Exercise objective >> Please copy the entries below word for word, leaving out any image.

[Data excerpts]
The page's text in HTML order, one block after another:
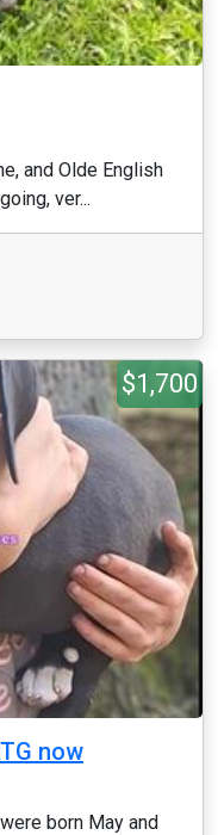
and Olde English
ver...
$1,700
now
born May and
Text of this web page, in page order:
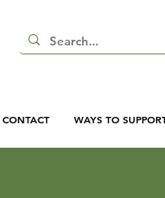
CONTACT WAYS TO
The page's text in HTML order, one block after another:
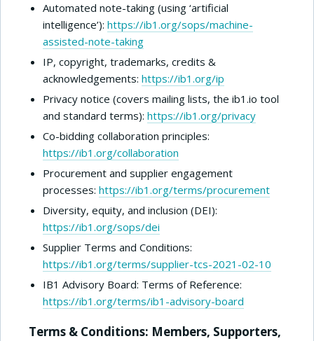
Automated note-taking (using ‘artificial
intelligence’): https://ib1.org/sops/machine-
assisted-note-taking
IP, copyright, trademarks, credits &
acknowledgements: https://ib1.org/ip
Privacy notice (covers mailing lists, the ib1.io tool
and standard terms): https://ib1.org/privacy
Co-bidding collaboration principles:
https://ib1.org/collaboration
Procurement and supplier engagement
processes: https://ib1.org/terms/procurement
Diversity, equity, and inclusion (DEI):
https://ib1.org/sops/dei
Supplier Terms and Conditions:
https://ib1.org/terms/supplier-tcs-2021-02-10
IB1 Advisory Board: Terms of Reference:
https://ib1.org/terms/ib1-advisory-board
Terms & Conditions: Members, Supporters,

Exercise solution >>
The page's text in HTML order, one block after another:
and Olde English
ver...
$1,700
now
born May and
Text of this web page, in page order:
CONTACT WAYS TO
The page's text in HTML order, one block after another:
Automated note-taking (using ‘artificial
intelligence’): https://ib1.org/sops/machine-
assisted-note-taking
IP, copyright, trademarks, credits &
acknowledgements: https://ib1.org/ip
Privacy notice (covers mailing lists, the ib1.io tool
and standard terms): https://ib1.org/privacy
Co-bidding collaboration principles:
https://ib1.org/collaboration
Procurement and supplier engagement
processes: https://ib1.org/terms/procurement
Diversity, equity, and inclusion (DEI):
https://ib1.org/sops/dei
Supplier Terms and Conditions:
https://ib1.org/terms/supplier-tcs-2021-02-10
IB1 Advisory Board: Terms of Reference:
https://ib1.org/terms/ib1-advisory-board
Terms & Conditions: Members, Supporters,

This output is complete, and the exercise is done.